Though the history of the German railway system is often associated with the transportation of Jews to labor and death camps, Todd Presner looks instead to the completion of the first German railway lines and their role in remapping the cultural geography and intellectual history of Germany's Jews.
Treating the German railway as both an iconic symbol of modernity and a crucial social, technological, and political force, Presner advances a groundbreaking interpretation of the ways in which mobility is inextricably linked to German and Jewish visions of modernity. Moving beyond the tired model of a failed German-Jewish dialogue, Presner emphasizes the mutual entanglement of the very categories of German and Jewish and the many sites of contact and exchange that occurred between German and Jewish thinkers.

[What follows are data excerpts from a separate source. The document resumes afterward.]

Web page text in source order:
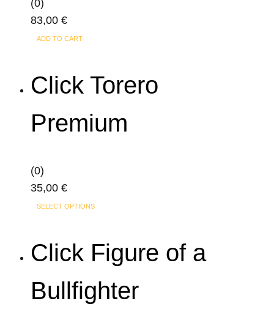
(0)
83,00 €
ADD TO CART
Click Torero
Premium
(0)
35,00 €
SELECT OPTIONSThis
multiple
The
Click Figure of a
Bullfighter
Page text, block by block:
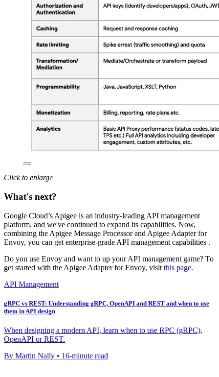
Click to enlarge
What's next?
Google Cloud’s Apigee is an industry-leading API management
platform, and we've continued to expand its capabilities. Now,
combining the Apigee Message Processor and Apigee Adapter for
Envoy, you can get enterprise-grade API management capabilities .
Do you use Envoy and want to up your API management game? To
get started with the Apigee Adapter for Envoy, visit this page.
API Management
gRPC vs REST: Understanding gRPC, OpenAPI and REST and when to use
them in API design
When designing a modern API, learn when to use RPC (gRPC),
OpenAPI or REST.
By Martin Nally • 16-minute read
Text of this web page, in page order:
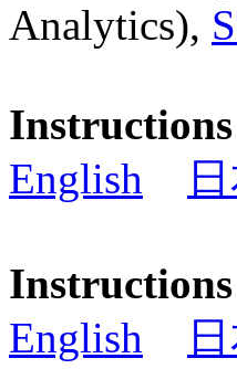
Analytics),
English
English
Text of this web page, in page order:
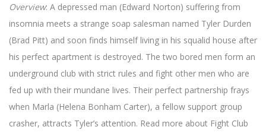
Overview: A depressed man (Edward Norton) suffering from
insomnia meets a strange soap salesman named Tyler Durden
(Brad Pitt) and soon finds himself living in his squalid house after
his perfect apartment is destroyed. The two bored men form an
underground club with strict rules and fight other men who are
fed up with their mundane lives. Their perfect partnership frays
when Marla (Helena Bonham Carter), a fellow support group
crasher, attracts Tyler’s attention. Read more about Fight Club
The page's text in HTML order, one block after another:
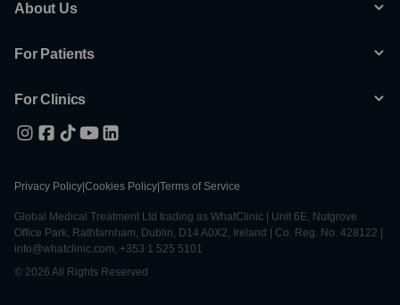
About Us
For Patients
For Clinics
Privacy Policy Cookies Policy Terms of Service
Global Medical Treatment Ltd trading as WhatClinic | Unit 6E, Nutgrove
Office Park, Rathfarnham, Dublin, D14 A0X2, Ireland | Co. Reg. No. 428122 |
info@whatclinic.com, +353 1 525 5101
© 2026 All Rights Reserved
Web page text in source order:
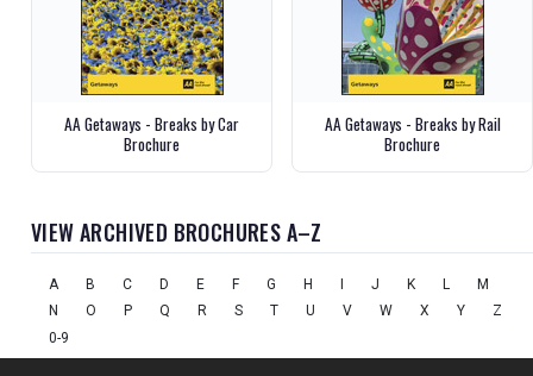
AA Getaways - Breaks by Car
Brochure
AA Getaways - Breaks by Rail
Brochure
VIEW ARCHIVED BROCHURES A–Z
A B C D E F G H J K L
M
N
O P Q R S T U V W X Y
Z
0-9
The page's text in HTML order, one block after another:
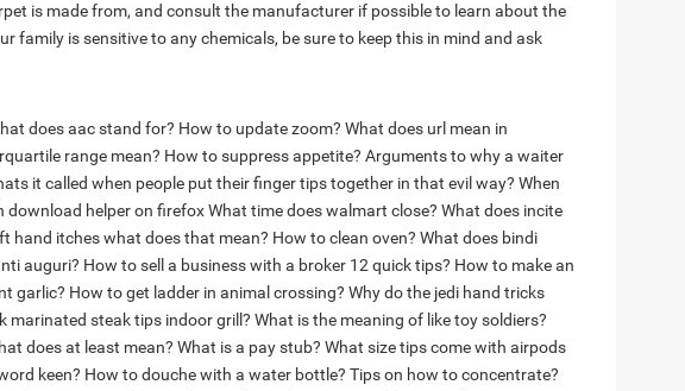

Turning to philosophy, literature, and the history of technology, and drawing on transnational cultural and diaspora studies, Presner charts the influence of increased mobility on interactions between Germans and Jews. He considers such major figures as Kafka, Heidegger, Arendt, Freud, Sebald, Hegel, and Heine, reading poetry next to philosophy, architecture next to literature, and railway maps next to cultural history.
Rather than a conventional, linear history that culminates in the tragedy of the Holocaust, Presner produces a cultural mapping that articulates a much more complex story of the hopes and catastrophes of mobile modernity. By focusing on the spaces of encounter emblematically represented by the overdetermined triangulation of Germans, Jews, and trains, he introduces a new genealogy for the study of European and German-Jewish modernity.